Some foods are just meh, and some make you wonder, Where have you been all my life? This salad? Definitely the second one. It’s got history (couscous has been around for centuries), a little love (handpicked ingredients, including my granddaughter’s homegrown mint), and plenty of perks.

First, the flavor, sweet dates, crunchy almonds, zesty dressing, and creamy couscous? Yeah, it works. Second, it’s actually good for you, packed with fiber, protein, and all the good stuff your body loves. And third? It’s ridiculously easy to throw together, whether you’re making lunch, impressing friends, or just trying to use up what’s in the pantry.
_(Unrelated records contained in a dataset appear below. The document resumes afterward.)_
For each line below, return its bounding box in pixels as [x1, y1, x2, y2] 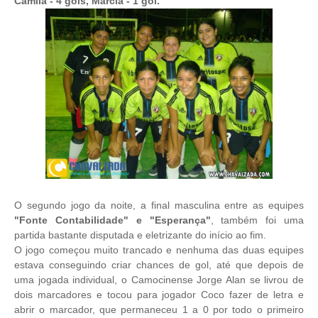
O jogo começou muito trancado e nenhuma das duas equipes [14, 244, 304, 256]
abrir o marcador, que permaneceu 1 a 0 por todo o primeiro [14, 304, 304, 315]
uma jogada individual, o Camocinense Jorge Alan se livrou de [14, 274, 304, 285]
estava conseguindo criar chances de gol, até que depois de [14, 259, 304, 270]
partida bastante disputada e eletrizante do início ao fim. [14, 229, 266, 241]
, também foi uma [210, 214, 304, 226]
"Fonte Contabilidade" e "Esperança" [14, 214, 211, 226]
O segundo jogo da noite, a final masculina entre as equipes [14, 199, 304, 211]
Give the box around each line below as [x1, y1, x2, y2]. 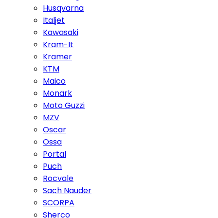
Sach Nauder [43, 185, 91, 196]
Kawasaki [43, 27, 78, 38]
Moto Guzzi [43, 100, 85, 111]
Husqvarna [43, 2, 84, 14]
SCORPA [43, 197, 74, 208]
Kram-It [43, 39, 73, 50]
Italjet [43, 15, 65, 26]
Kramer [43, 51, 72, 62]
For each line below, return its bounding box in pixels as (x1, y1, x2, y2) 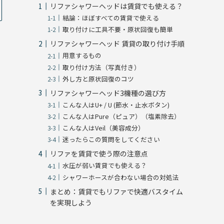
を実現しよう (50, 197, 92, 207)
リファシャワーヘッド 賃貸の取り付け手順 (50, 38, 184, 49)
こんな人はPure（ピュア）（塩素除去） (62, 111, 181, 121)
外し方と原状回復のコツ (62, 73, 134, 83)
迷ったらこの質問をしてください (62, 134, 160, 144)
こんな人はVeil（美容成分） (62, 123, 145, 133)
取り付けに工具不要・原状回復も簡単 (62, 24, 173, 34)
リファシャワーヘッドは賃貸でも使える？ (50, 1, 183, 11)
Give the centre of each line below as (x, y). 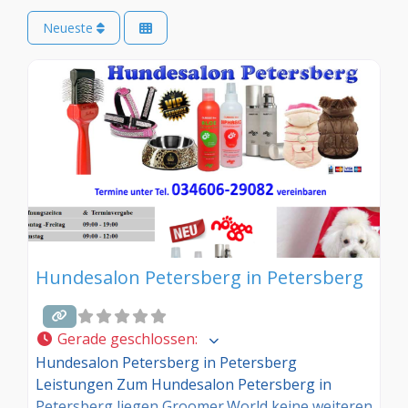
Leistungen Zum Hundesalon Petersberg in (184, 384)
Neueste (70, 28)
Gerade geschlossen (126, 338)
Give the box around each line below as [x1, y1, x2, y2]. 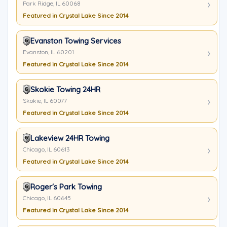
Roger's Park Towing [30, 182, 102, 192]
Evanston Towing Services [30, 36, 121, 46]
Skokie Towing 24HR [30, 85, 100, 94]
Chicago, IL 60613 [23, 145, 70, 153]
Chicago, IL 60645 [23, 194, 71, 202]
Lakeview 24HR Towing [30, 133, 109, 143]
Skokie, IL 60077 [23, 97, 67, 104]
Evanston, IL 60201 [23, 48, 74, 56]
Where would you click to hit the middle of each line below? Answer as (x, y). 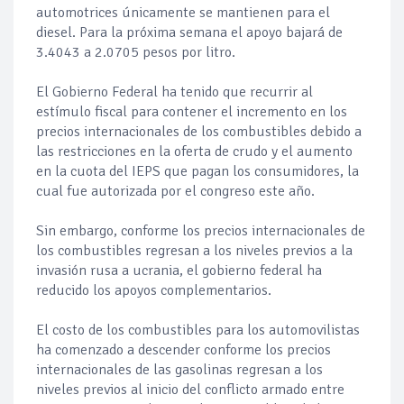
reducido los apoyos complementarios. (156, 291)
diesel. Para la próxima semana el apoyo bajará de (189, 33)
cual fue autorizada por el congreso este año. (177, 192)
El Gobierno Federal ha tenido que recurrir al (174, 92)
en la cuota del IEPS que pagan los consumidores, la (197, 172)
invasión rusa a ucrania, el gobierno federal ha (179, 271)
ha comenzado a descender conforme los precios (184, 350)
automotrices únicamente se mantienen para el (183, 13)
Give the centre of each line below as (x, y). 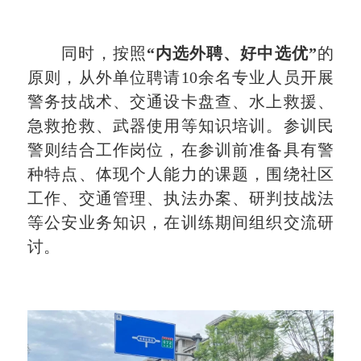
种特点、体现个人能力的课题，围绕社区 (180, 174)
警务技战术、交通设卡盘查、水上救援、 (180, 102)
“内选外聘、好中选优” (231, 54)
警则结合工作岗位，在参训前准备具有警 (180, 150)
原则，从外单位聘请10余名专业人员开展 (180, 78)
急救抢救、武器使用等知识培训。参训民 (180, 126)
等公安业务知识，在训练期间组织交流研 (180, 223)
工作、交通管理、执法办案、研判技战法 (180, 199)

So grab a bowl. This one’s worth it.


Ingredients

Units Scale

Salad Ingredients

  • 1 3/4 cups (312 ml) cooked Israeli couscous
  • 1 large can (13.66 FL oz) coconut milk + same can filled with water
  • 90-100 g slivered almonds, toasted (honestly, the more, the better)
  • 2 shallots, finely chopped
  • 250 ml grated carrots (kept a few sliced ones for decoration, because why not?)
  • 1 can (400 ml) chickpeas, drained
  • 70-100 g arugula (about half a punnet)
  • 6 big, juicy dates, pitted and chopped (next time, I’m adding more)
  • 50 ml capers
  • 6 chunky sun-dried tomatoes, chopped

Dressing That Actually Matters

  • 90 ml olive oil
  • 25 ml fresh lemon juice
  • 25 ml orange juice (store-bought, extra pulp, it just works)
  • 25 ml maple syrup
  • 5 ml cinnamon
  • 5 ml ground ginger
  • 5 ml turmeric
  • 2 ml salt
  • 1 ml dried mint (straight from my granddaughter’s garden, pretty much the VIP ingredient)


Instructions

  1. Cook the couscous in coconut milk and water.
  2. Bring it to a boil, let it simmer for about 12–15 minutes, and give it a stir here and there.
  3. Drain, rinse under cold water to nix the stickiness, then fluff it up. A little olive oil keeps it from clumping.
  4. Toast the almonds in a dry pan over medium heat, stirring until they turn golden and smell amazing. Let them cool.
  5. Shake up the dressing in a jar like you mean it. Set it aside.
  6. Toss everything, couscous, shallots, grated carrots, chickpeas, arugula, dates, sun-dried tomatoes, and capers into a big bowl.
  7. Just before serving, throw in the toasted almonds, pour over the dressing, and mix it all up.
  8. Leftovers? If you have any (I doubt it), they’ll keep in the fridge for up to three days.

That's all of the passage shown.